[Records from a data source]
BEGIN

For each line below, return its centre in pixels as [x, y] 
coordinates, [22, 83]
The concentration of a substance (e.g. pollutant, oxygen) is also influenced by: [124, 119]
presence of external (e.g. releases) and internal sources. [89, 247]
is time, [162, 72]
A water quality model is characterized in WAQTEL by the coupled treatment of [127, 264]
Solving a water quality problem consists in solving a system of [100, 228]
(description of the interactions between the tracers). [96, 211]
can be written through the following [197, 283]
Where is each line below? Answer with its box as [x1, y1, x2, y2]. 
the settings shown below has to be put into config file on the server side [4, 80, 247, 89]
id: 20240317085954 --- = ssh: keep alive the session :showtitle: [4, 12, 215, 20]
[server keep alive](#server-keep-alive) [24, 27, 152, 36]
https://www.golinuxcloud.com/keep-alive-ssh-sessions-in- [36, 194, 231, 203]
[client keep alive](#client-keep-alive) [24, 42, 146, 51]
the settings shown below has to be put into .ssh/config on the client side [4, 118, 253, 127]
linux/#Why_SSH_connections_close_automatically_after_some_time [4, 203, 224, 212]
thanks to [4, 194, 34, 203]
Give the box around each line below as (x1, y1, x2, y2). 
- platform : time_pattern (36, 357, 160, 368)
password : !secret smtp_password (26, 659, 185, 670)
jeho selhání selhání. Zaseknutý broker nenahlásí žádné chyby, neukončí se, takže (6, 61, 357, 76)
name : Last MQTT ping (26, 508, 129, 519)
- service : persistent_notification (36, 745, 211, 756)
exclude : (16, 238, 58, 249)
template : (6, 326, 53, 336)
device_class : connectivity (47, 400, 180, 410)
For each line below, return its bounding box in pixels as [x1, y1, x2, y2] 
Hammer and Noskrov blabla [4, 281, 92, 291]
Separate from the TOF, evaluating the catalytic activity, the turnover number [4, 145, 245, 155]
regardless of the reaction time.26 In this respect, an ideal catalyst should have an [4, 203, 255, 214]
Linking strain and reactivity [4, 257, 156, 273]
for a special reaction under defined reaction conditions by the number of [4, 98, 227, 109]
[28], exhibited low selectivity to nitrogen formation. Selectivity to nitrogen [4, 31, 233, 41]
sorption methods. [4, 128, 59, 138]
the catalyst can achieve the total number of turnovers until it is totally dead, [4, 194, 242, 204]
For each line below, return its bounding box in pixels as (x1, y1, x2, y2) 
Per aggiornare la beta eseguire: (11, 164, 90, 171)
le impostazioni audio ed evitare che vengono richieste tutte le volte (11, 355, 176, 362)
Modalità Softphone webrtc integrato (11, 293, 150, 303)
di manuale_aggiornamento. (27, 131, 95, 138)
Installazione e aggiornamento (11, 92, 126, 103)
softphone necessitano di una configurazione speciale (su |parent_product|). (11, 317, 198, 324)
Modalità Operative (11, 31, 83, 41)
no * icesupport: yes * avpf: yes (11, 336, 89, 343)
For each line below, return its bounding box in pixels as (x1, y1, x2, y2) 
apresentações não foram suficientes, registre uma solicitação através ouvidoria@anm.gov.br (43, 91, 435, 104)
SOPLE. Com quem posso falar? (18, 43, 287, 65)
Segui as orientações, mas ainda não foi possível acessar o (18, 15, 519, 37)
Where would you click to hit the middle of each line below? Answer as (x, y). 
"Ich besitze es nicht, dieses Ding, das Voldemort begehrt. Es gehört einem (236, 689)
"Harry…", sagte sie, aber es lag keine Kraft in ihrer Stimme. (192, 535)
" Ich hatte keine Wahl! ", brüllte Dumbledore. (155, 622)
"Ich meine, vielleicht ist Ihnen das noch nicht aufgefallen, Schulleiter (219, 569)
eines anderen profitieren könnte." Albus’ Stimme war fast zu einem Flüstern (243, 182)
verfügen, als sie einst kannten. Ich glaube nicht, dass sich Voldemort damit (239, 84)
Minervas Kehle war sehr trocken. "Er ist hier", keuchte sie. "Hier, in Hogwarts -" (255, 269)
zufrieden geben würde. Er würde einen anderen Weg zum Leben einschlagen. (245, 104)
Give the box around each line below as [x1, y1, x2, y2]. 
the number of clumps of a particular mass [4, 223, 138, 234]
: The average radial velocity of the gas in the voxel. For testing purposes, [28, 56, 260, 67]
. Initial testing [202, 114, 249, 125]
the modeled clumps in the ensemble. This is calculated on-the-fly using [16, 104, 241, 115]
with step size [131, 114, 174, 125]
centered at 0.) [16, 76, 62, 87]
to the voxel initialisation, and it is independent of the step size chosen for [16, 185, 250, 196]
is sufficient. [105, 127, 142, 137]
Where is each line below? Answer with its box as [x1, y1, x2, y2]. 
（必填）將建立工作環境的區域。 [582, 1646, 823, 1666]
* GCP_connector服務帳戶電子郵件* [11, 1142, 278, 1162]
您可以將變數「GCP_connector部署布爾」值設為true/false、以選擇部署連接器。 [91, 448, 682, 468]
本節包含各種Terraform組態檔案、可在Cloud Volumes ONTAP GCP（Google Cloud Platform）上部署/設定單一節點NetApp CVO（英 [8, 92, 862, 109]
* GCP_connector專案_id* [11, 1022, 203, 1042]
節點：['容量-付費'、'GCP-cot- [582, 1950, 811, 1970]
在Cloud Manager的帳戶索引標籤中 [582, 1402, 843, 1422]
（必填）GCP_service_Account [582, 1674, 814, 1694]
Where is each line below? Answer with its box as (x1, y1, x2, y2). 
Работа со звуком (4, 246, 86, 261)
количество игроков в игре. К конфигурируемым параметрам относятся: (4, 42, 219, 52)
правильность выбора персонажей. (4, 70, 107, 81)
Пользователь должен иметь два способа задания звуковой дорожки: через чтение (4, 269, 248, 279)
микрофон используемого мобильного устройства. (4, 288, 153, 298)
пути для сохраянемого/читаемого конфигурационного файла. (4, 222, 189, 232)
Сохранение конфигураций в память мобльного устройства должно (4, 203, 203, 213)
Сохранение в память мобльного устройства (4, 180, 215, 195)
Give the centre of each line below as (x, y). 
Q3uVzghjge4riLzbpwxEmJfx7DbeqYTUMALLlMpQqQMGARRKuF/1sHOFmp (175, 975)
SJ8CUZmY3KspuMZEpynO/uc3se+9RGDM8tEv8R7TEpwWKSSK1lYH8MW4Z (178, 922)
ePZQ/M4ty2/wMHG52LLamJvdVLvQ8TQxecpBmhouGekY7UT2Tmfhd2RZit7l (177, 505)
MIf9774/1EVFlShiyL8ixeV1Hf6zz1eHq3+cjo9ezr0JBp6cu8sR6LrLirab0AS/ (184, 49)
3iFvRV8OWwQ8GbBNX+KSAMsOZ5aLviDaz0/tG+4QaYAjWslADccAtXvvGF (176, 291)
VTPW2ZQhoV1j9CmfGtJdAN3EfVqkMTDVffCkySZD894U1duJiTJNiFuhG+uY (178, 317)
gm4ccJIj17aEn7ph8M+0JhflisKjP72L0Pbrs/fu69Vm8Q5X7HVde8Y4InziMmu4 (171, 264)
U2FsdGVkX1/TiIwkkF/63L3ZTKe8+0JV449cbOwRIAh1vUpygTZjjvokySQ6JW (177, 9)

END

| YOUR INSTRUCTIONS |
Retype every line up to and including the one that contains "- platform : time_pattern (36, 357, 160, 368)", beginning at the first line of the records, with no edits.

| ANSWER TO THIS TASK |
For each line below, return its centre in pixels as [x, y] 
coordinates, [22, 83]
The concentration of a substance (e.g. pollutant, oxygen) is also influenced by: [124, 119]
presence of external (e.g. releases) and internal sources. [89, 247]
is time, [162, 72]
A water quality model is characterized in WAQTEL by the coupled treatment of [127, 264]
Solving a water quality problem consists in solving a system of [100, 228]
(description of the interactions between the tracers). [96, 211]
can be written through the following [197, 283]
Where is each line below? Answer with its box as [x1, y1, x2, y2]. 
the settings shown below has to be put into config file on the server side [4, 80, 247, 89]
id: 20240317085954 --- = ssh: keep alive the session :showtitle: [4, 12, 215, 20]
[server keep alive](#server-keep-alive) [24, 27, 152, 36]
https://www.golinuxcloud.com/keep-alive-ssh-sessions-in- [36, 194, 231, 203]
[client keep alive](#client-keep-alive) [24, 42, 146, 51]
the settings shown below has to be put into .ssh/config on the client side [4, 118, 253, 127]
linux/#Why_SSH_connections_close_automatically_after_some_time [4, 203, 224, 212]
thanks to [4, 194, 34, 203]
Give the box around each line below as (x1, y1, x2, y2). 
- platform : time_pattern (36, 357, 160, 368)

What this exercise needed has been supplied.